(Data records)
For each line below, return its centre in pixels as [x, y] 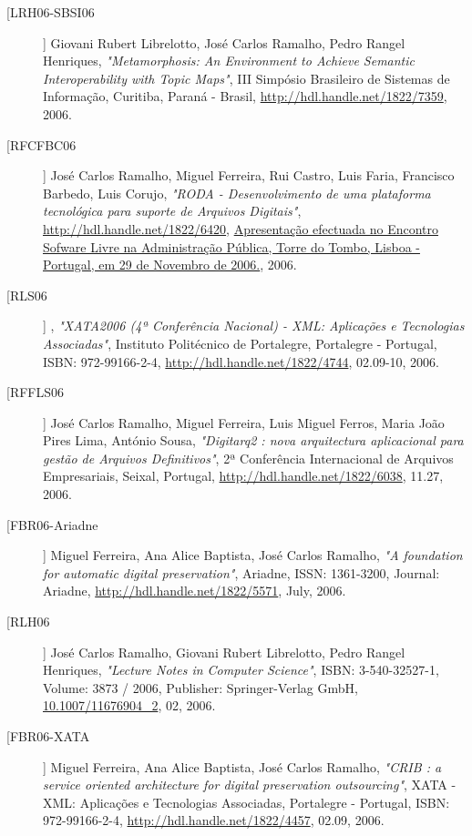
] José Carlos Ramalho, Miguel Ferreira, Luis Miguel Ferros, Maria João [244, 422]
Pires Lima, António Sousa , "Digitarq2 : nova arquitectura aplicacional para [253, 440]
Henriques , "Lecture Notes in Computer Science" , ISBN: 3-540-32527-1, [241, 670]
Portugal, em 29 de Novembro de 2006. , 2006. [170, 265]
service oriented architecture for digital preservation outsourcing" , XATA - [250, 785]
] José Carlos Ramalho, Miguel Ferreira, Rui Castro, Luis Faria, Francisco [249, 175]
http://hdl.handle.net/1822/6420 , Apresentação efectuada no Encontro [241, 228]
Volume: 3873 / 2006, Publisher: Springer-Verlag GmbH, [200, 687]

## What the task requires:
Every record is to be reproduced exactly, with no pictures included.

## Problem solution:
For each line below, return its centre in pixels as [x, y] 
] José Carlos Ramalho, Miguel Ferreira, Luis Miguel Ferros, Maria João [244, 422]
Pires Lima, António Sousa , "Digitarq2 : nova arquitectura aplicacional para [253, 440]
Henriques , "Lecture Notes in Computer Science" , ISBN: 3-540-32527-1, [241, 670]
Portugal, em 29 de Novembro de 2006. , 2006. [170, 265]
service oriented architecture for digital preservation outsourcing" , XATA - [250, 785]
] José Carlos Ramalho, Miguel Ferreira, Rui Castro, Luis Faria, Francisco [249, 175]
http://hdl.handle.net/1822/6420 , Apresentação efectuada no Encontro [241, 228]
Volume: 3873 / 2006, Publisher: Springer-Verlag GmbH, [200, 687]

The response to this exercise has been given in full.